From the 1960s on he developed a dark style similar to Francisco Solano López, and drew strips like Mytek the Mighty, The House of Dolmann, Danny Doom and The Black Crow for Valiant, Phantom Force 5, The Leopard from Lime Street (inking Mike Western's pencils) and Maxwell Hawke for Buster, Von Hoffman's Invasion for Jet, and Cursitor Doom for Smash!. In 1973 he was the artist on an abortive IPC superhero comic, Captain Britain (no relation to the later Marvel UK character). He joined Battle Picture Weekly in 1976 when Valiant was folded into it, taking The Black Crow with it. Other strips he drew for Battle included Joe Two Beans, Coward's Brand on Bradley, Crazy Keller, Death Squad, The Fists of Jimmy Chang and Invasion 1984. He also drew Hook Jaw for Action.

He was described by 2000 AD as one of their "early, unsung heroes," drawing for them from the early issues in 1977 until 1993, including Invasion!, The Mean Arena and Rogue Trooper, as well as numerous Tharg the Mighty stories and Future Shocks. He also drew Doomlord for the revived Eagle in the 1980s.

Bradbury died in May 2001.

==Bibliography==
Comics work includes:

- Invasion!: Dartmoor (with Gerry Finley-Day, in 2000 AD #10-11, 1977)
- Tharg's Future Shocks (all in 2000 AD):
  - Fish in a Barrel (with Steve Moore, in #208, 1981)

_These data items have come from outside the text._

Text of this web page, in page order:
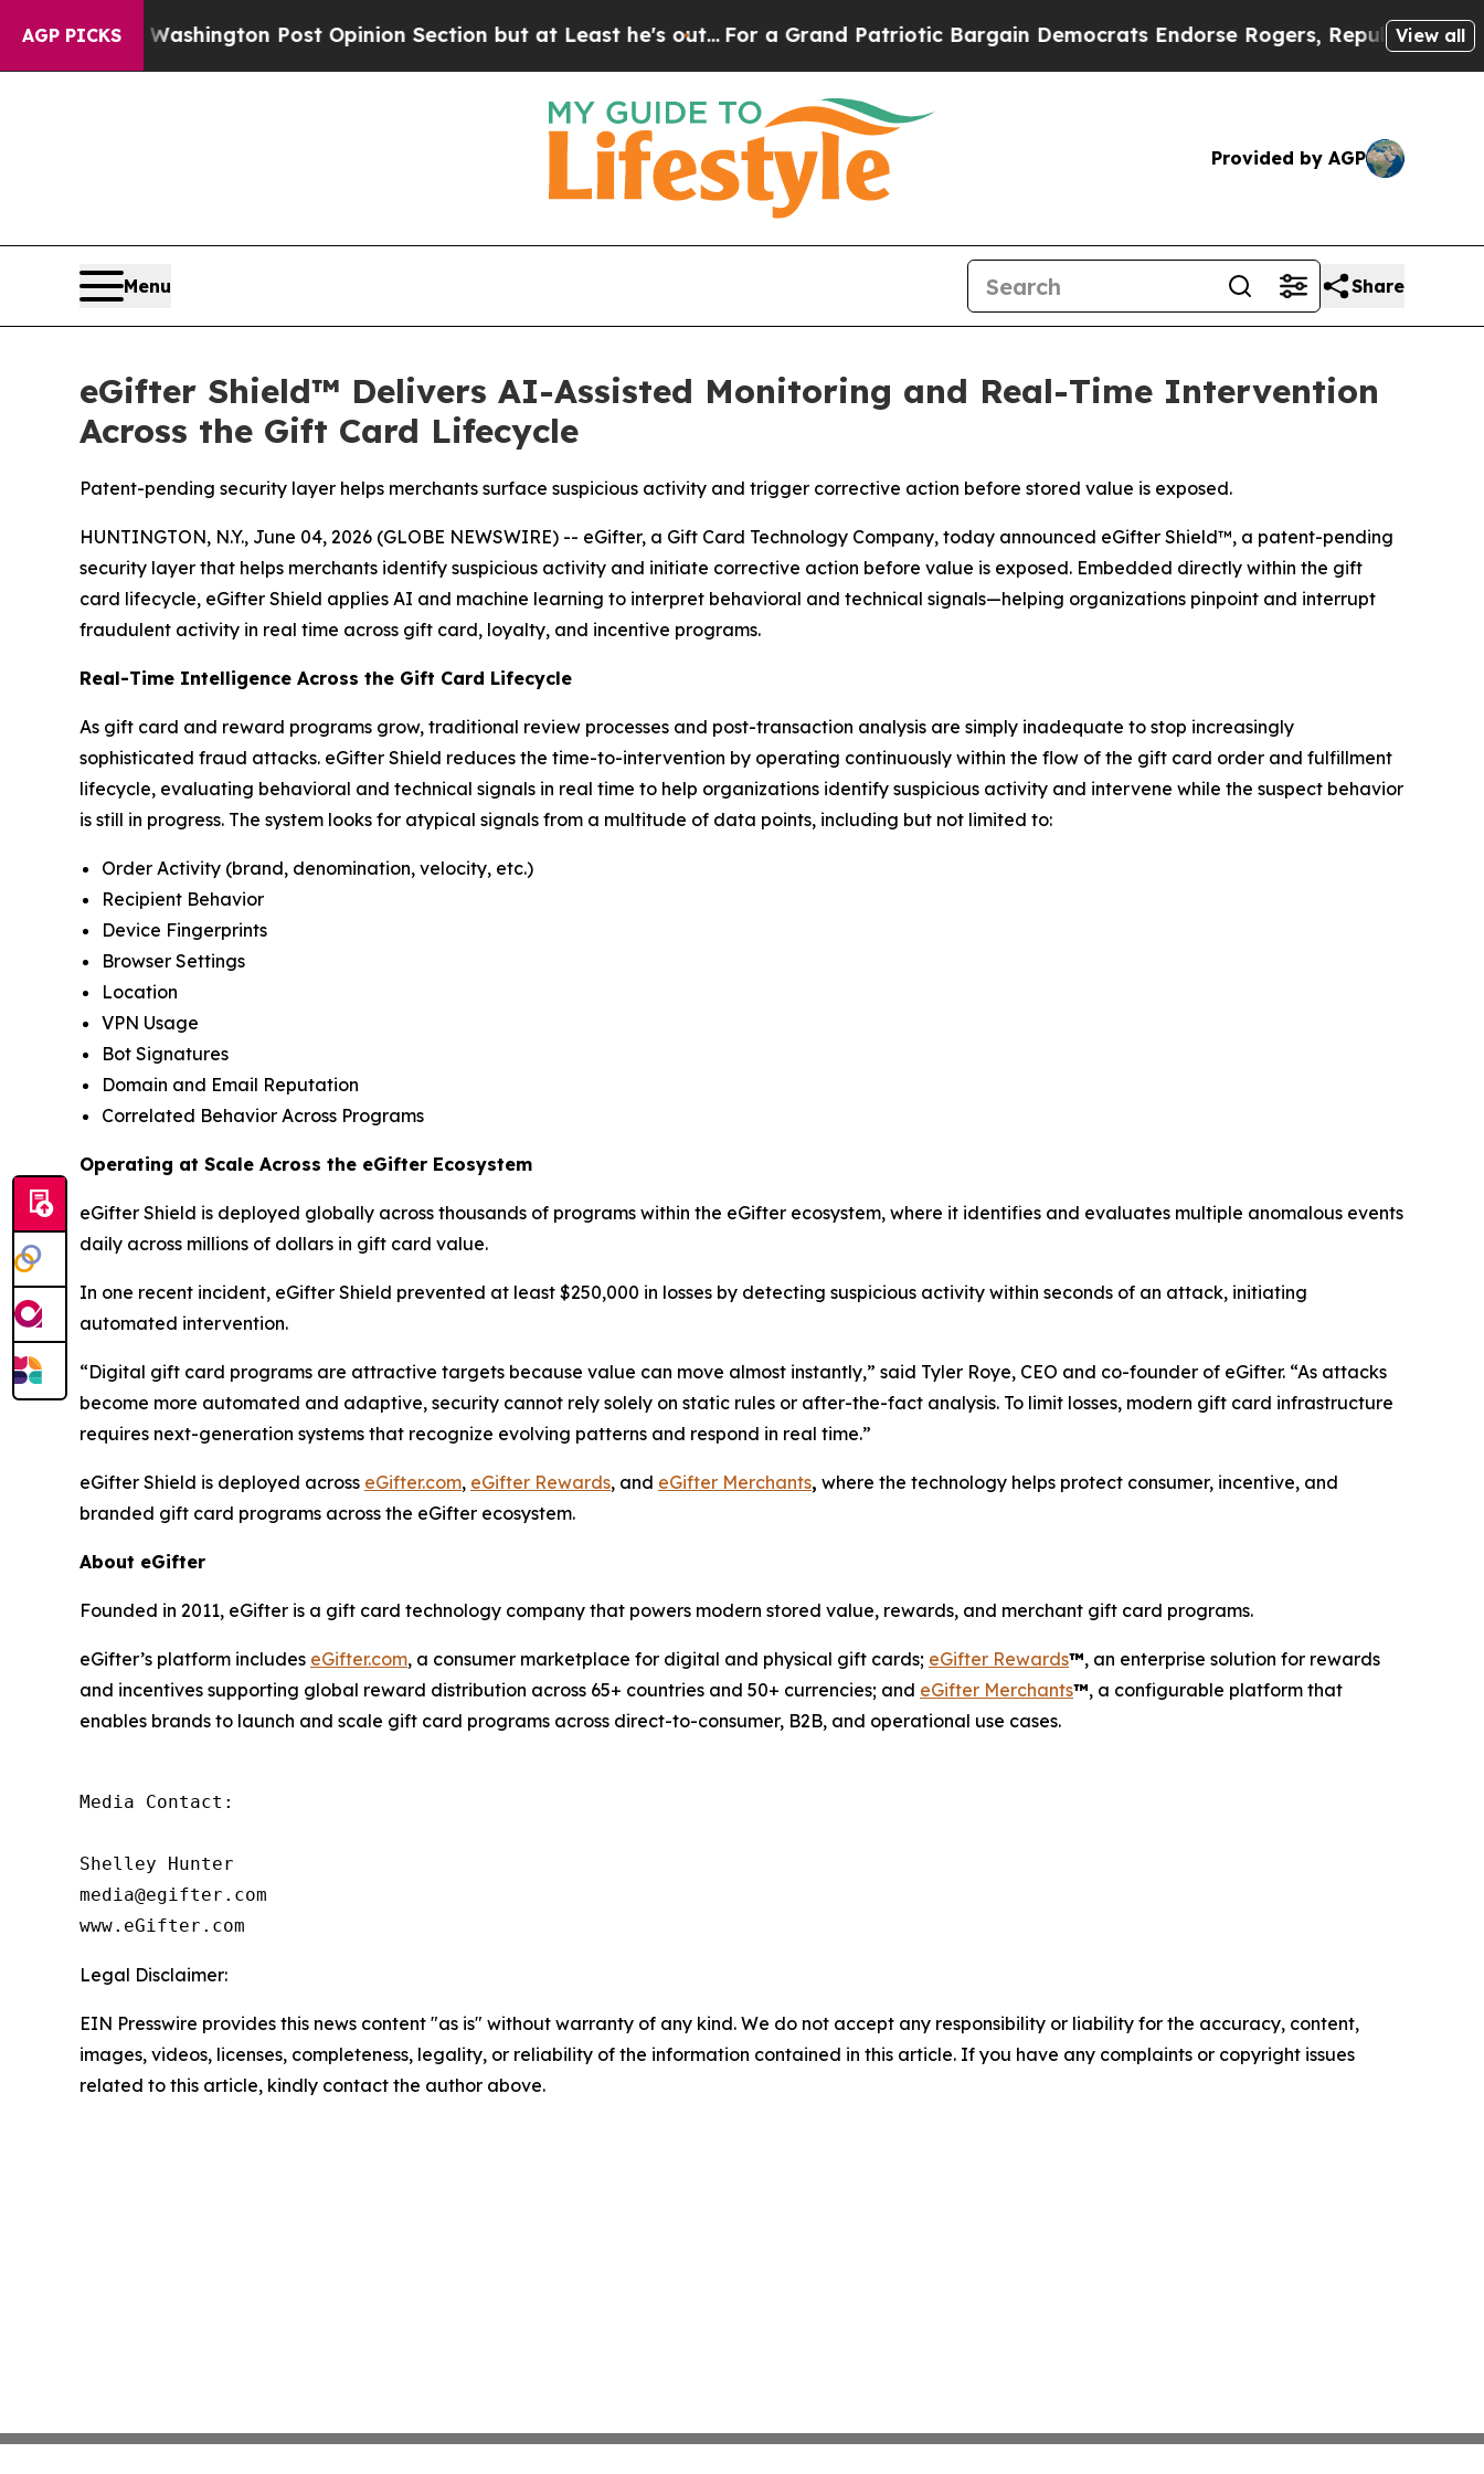
AGP PICKS
the Washington Post Opinion Section but at Least he's out...For a Grand Patriotic Bargain Democrats Endorse Rogers, Republicans Endorse
View all
Provided by AGP
Menu Share
eGifter Shield™ Delivers AI-Assisted Monitoring and Real-Time Intervention
Across the Gift Card Lifecycle
Patent-pending security layer helps merchants surface suspicious activity and trigger corrective action before stored value is exposed.
HUNTINGTON, N.Y., June 04, 2026 (GLOBE NEWSWIRE) -- eGifter, a Gift Card Technology Company, today announced eGifter Shield™, a patent-pending
security layer that helps merchants identify suspicious activity and initiate corrective action before value is exposed. Embedded directly within the gift
card lifecycle, eGifter Shield applies AI and machine learning to interpret behavioral and technical signals—helping organizations pinpoint and interrupt
fraudulent activity in real time across gift card, loyalty, and incentive programs.
Real-Time Intelligence Across the Gift Card Lifecycle
As gift card and reward programs grow, traditional review processes and post-transaction analysis are simply inadequate to stop increasingly
sophisticated fraud attacks. eGifter Shield reduces the time-to-intervention by operating continuously within the flow of the gift card order and fulfillment
lifecycle, evaluating behavioral and technical signals in real time to help organizations identify suspicious activity and intervene while the suspect behavior
is still in progress. The system looks for atypical signals from a multitude of data points, including but not limited to:
Order Activity (brand, denomination, velocity, etc.)
Recipient Behavior
Device Fingerprints
Browser Settings
Location
VPN Usage
Bot Signatures
Domain and Email Reputation
Correlated Behavior Across Programs
Operating at Scale Across the eGifter Ecosystem
eGifter Shield is deployed globally across thousands of programs within the eGifter ecosystem, where it identifies and evaluates multiple anomalous events
daily across millions of dollars in gift card value.
In one recent incident, eGifter Shield prevented at least $250,000 in losses by detecting suspicious activity within seconds of an attack, initiating
automated intervention.
“Digital gift card programs are attractive targets because value can move almost instantly,” said Tyler Roye, CEO and co-founder of eGifter. “As attacks
become more automated and adaptive, security cannot rely solely on static rules or after-the-fact analysis. To limit losses, modern gift card infrastructure
requires next-generation systems that recognize evolving patterns and respond in real time.”
eGifter Shield is deployed across eGifter.com, eGifter Rewards, and eGifter Merchants, where the technology helps protect consumer, incentive, and
branded gift card programs across the eGifter ecosystem.
About eGifter
Founded in 2011, eGifter is a gift card technology company that powers modern stored value, rewards, and merchant gift card programs.
eGifter’s platform includes eGifter.com, a consumer marketplace for digital and physical gift cards; eGifter Rewards™, an enterprise solution for rewards
and incentives supporting global reward distribution across 65+ countries and 50+ currencies; and eGifter Merchants™, a configurable platform that
enables brands to launch and scale gift card programs across direct-to-consumer, B2B, and operational use cases.
Media Contact:
Shelley Hunter
media@egifter.com
www.eGifter.com
Legal Disclaimer:
EIN Presswire provides this news content "as is" without warranty of any kind. We do not accept any responsibility or liability for the accuracy, content,
images, videos, licenses, completeness, legality, or reliability of the information contained in this article. If you have any complaints or copyright issues
related to this article, kindly contact the author above.

  - Long Live the Queen (with Kelvin Gosnell, in #212, 1981)
  - Ang About (with Kelvin Gosnell, in #221, 1981)
  - The Beastly Beliefs of Benjamin Blint (with Alan Moore, in #249, 1982)
  - But is it Art? (with Peter Milligan, in #409, 1985)

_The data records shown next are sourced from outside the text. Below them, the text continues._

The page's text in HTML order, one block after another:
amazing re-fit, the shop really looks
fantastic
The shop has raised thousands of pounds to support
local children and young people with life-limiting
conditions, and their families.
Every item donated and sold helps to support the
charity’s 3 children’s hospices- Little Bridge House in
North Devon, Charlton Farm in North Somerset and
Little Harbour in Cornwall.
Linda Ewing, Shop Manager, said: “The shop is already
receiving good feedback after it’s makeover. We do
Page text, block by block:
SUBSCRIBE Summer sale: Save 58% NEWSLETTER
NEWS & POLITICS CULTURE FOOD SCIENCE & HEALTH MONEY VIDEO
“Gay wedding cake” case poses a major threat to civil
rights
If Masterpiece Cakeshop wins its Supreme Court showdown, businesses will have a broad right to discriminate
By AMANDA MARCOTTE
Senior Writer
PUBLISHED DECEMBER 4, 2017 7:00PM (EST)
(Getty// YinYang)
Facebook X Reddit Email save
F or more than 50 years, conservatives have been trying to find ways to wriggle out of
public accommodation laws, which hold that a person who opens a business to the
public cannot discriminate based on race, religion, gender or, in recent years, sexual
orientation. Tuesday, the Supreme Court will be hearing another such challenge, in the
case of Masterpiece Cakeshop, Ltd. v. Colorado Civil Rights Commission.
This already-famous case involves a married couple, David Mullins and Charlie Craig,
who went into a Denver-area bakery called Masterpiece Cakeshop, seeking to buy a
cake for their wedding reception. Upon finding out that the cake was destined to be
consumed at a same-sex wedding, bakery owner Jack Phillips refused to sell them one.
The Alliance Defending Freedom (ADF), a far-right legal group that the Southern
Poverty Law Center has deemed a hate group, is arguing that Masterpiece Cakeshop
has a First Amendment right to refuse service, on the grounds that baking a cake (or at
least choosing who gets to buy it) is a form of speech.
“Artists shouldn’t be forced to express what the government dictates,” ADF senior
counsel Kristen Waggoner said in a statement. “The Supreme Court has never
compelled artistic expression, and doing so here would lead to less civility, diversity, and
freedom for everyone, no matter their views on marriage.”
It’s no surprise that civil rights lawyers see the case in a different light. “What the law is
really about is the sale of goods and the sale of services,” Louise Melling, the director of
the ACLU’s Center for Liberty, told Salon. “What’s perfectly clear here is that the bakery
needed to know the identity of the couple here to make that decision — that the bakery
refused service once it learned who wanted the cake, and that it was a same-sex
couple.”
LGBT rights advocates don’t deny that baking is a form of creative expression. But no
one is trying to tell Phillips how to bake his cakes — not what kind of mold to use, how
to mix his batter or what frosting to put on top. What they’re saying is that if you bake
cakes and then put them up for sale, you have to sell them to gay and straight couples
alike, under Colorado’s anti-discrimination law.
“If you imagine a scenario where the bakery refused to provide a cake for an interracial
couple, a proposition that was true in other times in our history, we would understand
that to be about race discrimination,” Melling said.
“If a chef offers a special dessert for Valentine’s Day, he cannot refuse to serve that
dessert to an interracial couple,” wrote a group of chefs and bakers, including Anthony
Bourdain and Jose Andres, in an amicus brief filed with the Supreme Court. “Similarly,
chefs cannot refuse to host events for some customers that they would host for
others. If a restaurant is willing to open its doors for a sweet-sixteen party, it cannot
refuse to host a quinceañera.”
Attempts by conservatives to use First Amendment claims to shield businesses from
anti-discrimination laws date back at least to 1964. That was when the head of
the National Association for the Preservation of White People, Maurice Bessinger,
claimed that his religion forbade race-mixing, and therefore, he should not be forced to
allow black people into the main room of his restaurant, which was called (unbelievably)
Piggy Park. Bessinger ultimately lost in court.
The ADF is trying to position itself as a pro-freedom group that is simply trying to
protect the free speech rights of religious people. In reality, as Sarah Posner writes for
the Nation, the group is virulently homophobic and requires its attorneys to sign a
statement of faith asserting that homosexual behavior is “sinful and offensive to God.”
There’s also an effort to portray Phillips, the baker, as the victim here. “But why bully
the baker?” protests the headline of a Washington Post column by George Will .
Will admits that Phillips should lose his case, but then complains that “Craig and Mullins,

  - Eggravation (with Peter Milligan, in #420, 1985)
  - Speak No Evil (with Peter Milligan, in #434, 1985)
  - Robot (with Frances Lynn, in #718, 1991)
  - Pact with the Devil (with Frances Lynn, in #743, 1991)

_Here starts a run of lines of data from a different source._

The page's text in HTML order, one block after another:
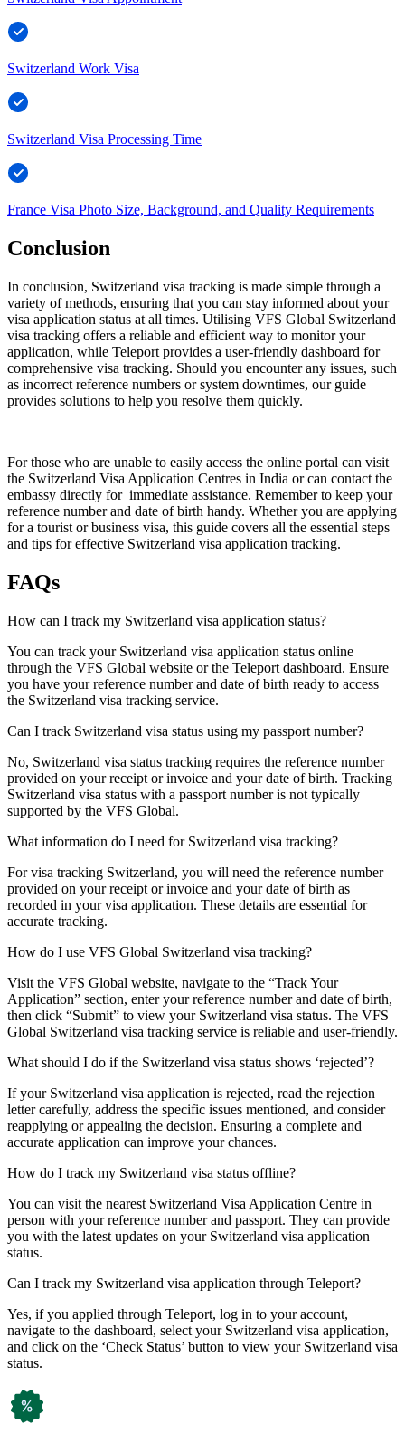
Switzerland Work Visa
Switzerland Visa Processing Time
France Visa Photo Size, Background, and Quality Requirements
Conclusion
In conclusion, Switzerland visa tracking is made simple through a
variety of methods, ensuring that you can stay informed about your
visa application status at all times. Utilising VFS Global Switzerland
visa tracking offers a reliable and efficient way to monitor your
application, while Teleport provides a user-friendly dashboard for
comprehensive visa tracking. Should you encounter any issues, such
as incorrect reference numbers or system downtimes, our guide
provides solutions to help you resolve them quickly.
For those who are unable to easily access the online portal can visit
the Switzerland Visa Application Centres in India or can contact the
embassy directly for immediate assistance. Remember to keep your
reference number and date of birth handy. Whether you are applying
for a tourist or business visa, this guide covers all the essential steps
and tips for effective Switzerland visa application tracking.
FAQs
How can I track my Switzerland visa application status?
You can track your Switzerland visa application status online
through the VFS Global website or the Teleport dashboard. Ensure
you have your reference number and date of birth ready to access
the Switzerland visa tracking service.
Can I track Switzerland visa status using my passport number?
No, Switzerland visa status tracking requires the reference number
provided on your receipt or invoice and your date of birth. Tracking
Switzerland visa status with a passport number is not typically
supported by the VFS Global.
What information do I need for Switzerland visa tracking?
For visa tracking Switzerland, you will need the reference number
provided on your receipt or invoice and your date of birth as
recorded in your visa application. These details are essential for
accurate tracking.
How do I use VFS Global Switzerland visa tracking?
Visit the VFS Global website, navigate to the “Track Your
Application” section, enter your reference number and date of birth,
then click “Submit” to view your Switzerland visa status. The VFS
Global Switzerland visa tracking service is reliable and user-friendly.
What should I do if the Switzerland visa status shows ‘rejected’?
If your Switzerland visa application is rejected, read the rejection
letter carefully, address the specific issues mentioned, and consider
reapplying or appealing the decision. Ensuring a complete and
accurate application can improve your chances.
How do I track my Switzerland visa status offline?
You can visit the nearest Switzerland Visa Application Centre in
person with your reference number and passport. They can provide
you with the latest updates on your Switzerland visa application
status.
Can I track my Switzerland visa application through Teleport?
Yes, if you applied through Teleport, log in to your account,
navigate to the dashboard, select your Switzerland visa application,
and click on the ‘Check Status’ button to view your Switzerland visa
status.
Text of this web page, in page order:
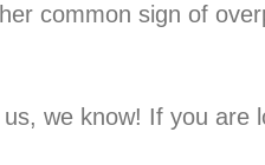
common sign of
we know! If you
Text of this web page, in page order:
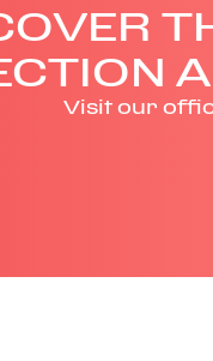
Visit our
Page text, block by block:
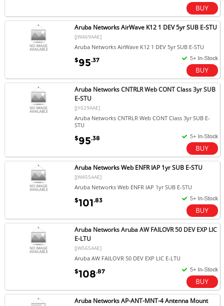
Aruba Networks AirWave K12 1 DEV 5yr SUB E-STU
[JW469AAE]
Aruba Networks AirWave K12 1 DEV 5yr SUB E-STU
$95.37
Aruba Networks CNTRLR Web CONT Class 3yr SUB
E-STU
[JY029AAE]
Aruba Networks CNTRLR Web CONT Class 3yr SUB E-
STU
$95.38
Aruba Networks Web ENFR IAP 1yr SUB E-STU
[JW455AAE]
Aruba Networks Web ENFR IAP 1yr SUB E-STU
$101.83
Aruba Networks Aruba AW FAILOVR 50 DEV EXP LIC
E-LTU
[JW565AAE]
Aruba AW FAILOVR 50 DEV EXP LIC E-LTU
$108.87
Aruba Networks AP-ANT-MNT-4 Antenna Mount

- Tharg the Mighty (all in 2000 AD), Unless otherwise stated, all stories credited to “T.M.O.” (The Mighty One, AKA Tharg):
  - Tharg's Christmas Tale (in #243-244, 1981)
  - Tharg's Birthday Party (in #260, 1982)
  - The Shedding (with Alan Moore as T.M.O., in 2000 AD #283-285, 1982)
  - The Challenge (in #361, 1984)
  - Zrag Law (in #386, 1984)
  - Supersub! (in #467, 1986)
  - 2000BC (written by Grant Morrison as T.M.O, in #473, 1986)
  - Night of the Living Thrill Sucker (in Sci-Fi Special, 1991)
  - Galactic Greetings (in #719, 1991)
  - The Question (in #749, 1991)
  - Tharg's Masterclass (in #823, 1993)
- Time Twisters:
  - William the Conkerer (with Alan Grant, in 2000 AD #294, 1982)
  - The Big Clock! (with Alan Moore, in 2000 AD #315, 1983)
- Tharg's Terror Tales: Waiting for the Night Train (with Alan Hale, in 2000 AD #838, 1993)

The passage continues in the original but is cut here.